(INPUT DATA begins)

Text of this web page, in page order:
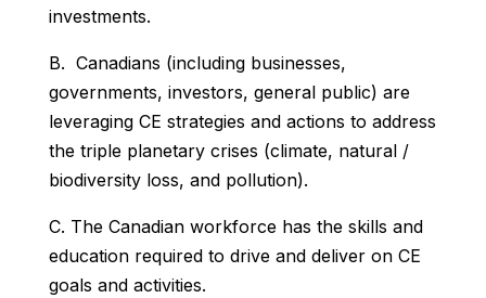
investments.
B. Canadians (including businesses,
governments, investors, general public) are
leveraging CE strategies and actions to address
the triple planetary crises (climate, natural /
biodiversity loss, and pollution).
C. The Canadian workforce has the skills and
education required to drive and deliver on CE
goals and activities.
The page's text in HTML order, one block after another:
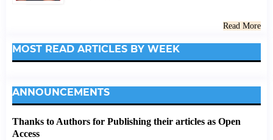
Read More
MOST READ ARTICLES BY WEEK
ANNOUNCEMENTS
Thanks to Authors for Publishing their articles as Open
Access
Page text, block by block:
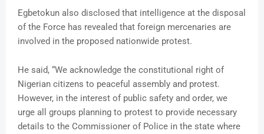
Egbetokun also disclosed that intelligence at the disposal
of the Force has revealed that foreign mercenaries are
involved in the proposed nationwide protest.
He said, “We acknowledge the constitutional right of
Nigerian citizens to peaceful assembly and protest.
However, in the interest of public safety and order, we
urge all groups planning to protest to provide necessary
details to the Commissioner of Police in the state where
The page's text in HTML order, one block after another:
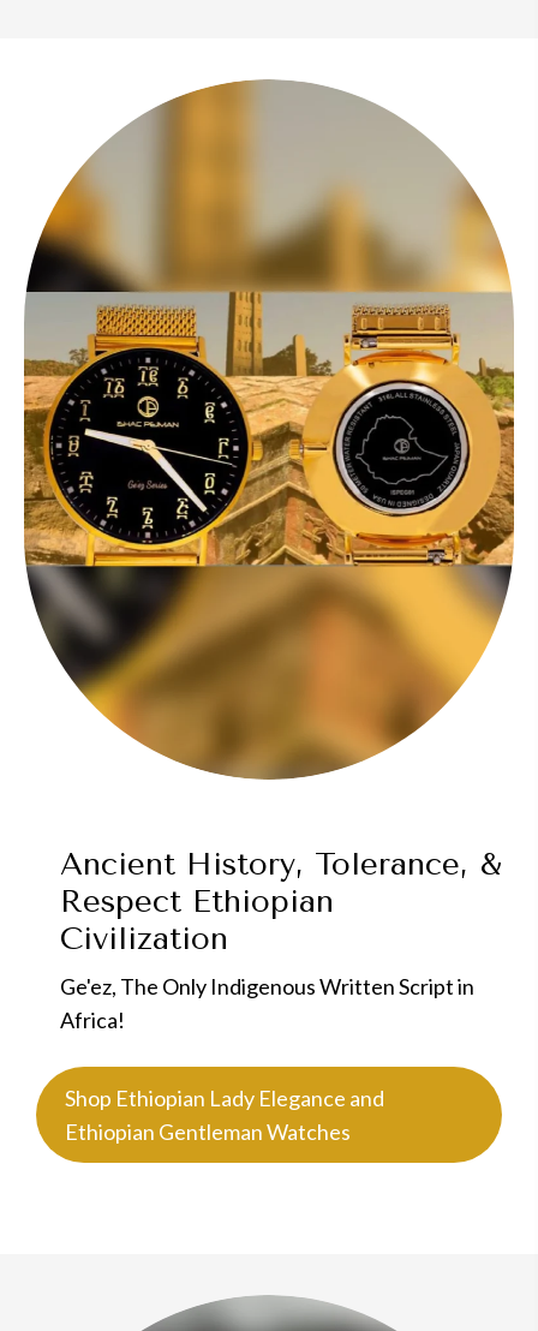
Ancient History, Tolerance, &
Respect Ethiopian
Civilization
Ge'ez, The Only Indigenous Written Script in
Africa!
Shop Ethiopian Lady Elegance and
Ethiopian Gentleman Watches
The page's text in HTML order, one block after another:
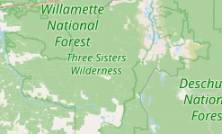
Ghee
Lard
Oil
Seed-Oil Free
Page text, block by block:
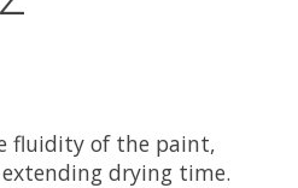
fluidity of the paint,
drying time.
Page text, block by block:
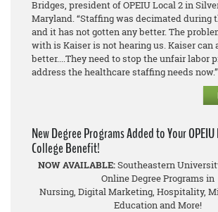
Bridges, president of OPEIU Local 2 in
Maryland. “Staffing was decimated during
and it has not gotten any better. The
with is Kaiser is not hearing us. Kaiser can
better....They need to stop the unfair labor
address the healthcare staffing needs now.”
New Degree Programs Added to Your
College Benefit!
NOW AVAILABLE:Southeastern
Online Degree Programs in
Nursing, Digital Marketing, Hospitality,
Education and More!
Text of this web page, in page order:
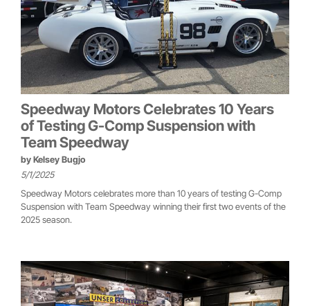
Speedway Motors Celebrates 10 Years
of Testing G-Comp Suspension with
Team Speedway
by Kelsey Bugjo
5/1/2025
Speedway Motors celebrates more than 10 years of testing G-Comp
Suspension with Team Speedway winning their first two events of the
2025 season.
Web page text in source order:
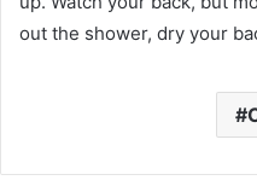
out the shower, dry your
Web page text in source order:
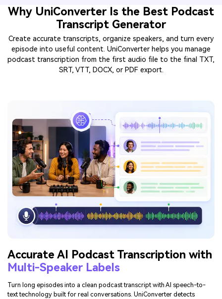
Why UniConverter Is the Best Podcast
Transcript Generator
Create accurate transcripts, organize speakers, and turn every
episode into useful content. UniConverter helps you manage
podcast transcription from the first audio file to the final TXT,
SRT, VTT, DOCX, or PDF export.
Accurate AI Podcast Transcription with
Multi-Speaker Labels
Turn long episodes into a clean podcast transcript with AI speech-to-
text technology built for real conversations. UniConverter detects
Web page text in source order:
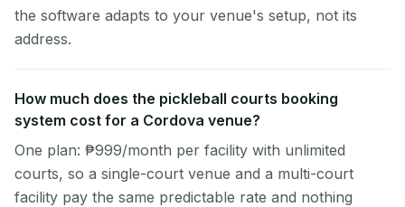
the software adapts to your venue's setup, not its
address.
How much does the pickleball courts booking
system cost for a Cordova venue?
One plan: ₱999/month per facility with unlimited
courts, so a single-court venue and a multi-court
facility pay the same predictable rate and nothing

(INPUT DATA ends)

A verbatim transcription of the records, pictures excluded, is the required output.

Text of this web page, in page order:
investments.
B. Canadians (including businesses,
governments, investors, general public) are
leveraging CE strategies and actions to address
the triple planetary crises (climate, natural /
biodiversity loss, and pollution).
C. The Canadian workforce has the skills and
education required to drive and deliver on CE
goals and activities.
The page's text in HTML order, one block after another:
Read More
MOST READ ARTICLES BY WEEK
ANNOUNCEMENTS
Thanks to Authors for Publishing their articles as Open
Access
Page text, block by block:
Egbetokun also disclosed that intelligence at the disposal
of the Force has revealed that foreign mercenaries are
involved in the proposed nationwide protest.
He said, “We acknowledge the constitutional right of
Nigerian citizens to peaceful assembly and protest.
However, in the interest of public safety and order, we
urge all groups planning to protest to provide necessary
details to the Commissioner of Police in the state where
The page's text in HTML order, one block after another:
Ancient History, Tolerance, &
Respect Ethiopian
Civilization
Ge'ez, The Only Indigenous Written Script in
Africa!
Shop Ethiopian Lady Elegance and
Ethiopian Gentleman Watches
The page's text in HTML order, one block after another:
Ghee
Lard
Oil
Seed-Oil Free
Page text, block by block:
fluidity of the paint,
drying time.
Page text, block by block:
Bridges, president of OPEIU Local 2 in
Maryland. “Staffing was decimated during
and it has not gotten any better. The
with is Kaiser is not hearing us. Kaiser can
better....They need to stop the unfair labor
address the healthcare staffing needs now.”
New Degree Programs Added to Your
College Benefit!
NOW AVAILABLE:Southeastern
Online Degree Programs in
Nursing, Digital Marketing, Hospitality,
Education and More!
Text of this web page, in page order:
Speedway Motors Celebrates 10 Years
of Testing G-Comp Suspension with
Team Speedway
by Kelsey Bugjo
5/1/2025
Speedway Motors celebrates more than 10 years of testing G-Comp
Suspension with Team Speedway winning their first two events of the
2025 season.
Web page text in source order:
out the shower, dry your
Web page text in source order:
Why UniConverter Is the Best Podcast
Transcript Generator
Create accurate transcripts, organize speakers, and turn every
episode into useful content. UniConverter helps you manage
podcast transcription from the first audio file to the final TXT,
SRT, VTT, DOCX, or PDF export.
Accurate AI Podcast Transcription with
Multi-Speaker Labels
Turn long episodes into a clean podcast transcript with AI speech-to-
text technology built for real conversations. UniConverter detects
Web page text in source order:
the software adapts to your venue's setup, not its
address.
How much does the pickleball courts booking
system cost for a Cordova venue?
One plan: ₱999/month per facility with unlimited
courts, so a single-court venue and a multi-court
facility pay the same predictable rate and nothing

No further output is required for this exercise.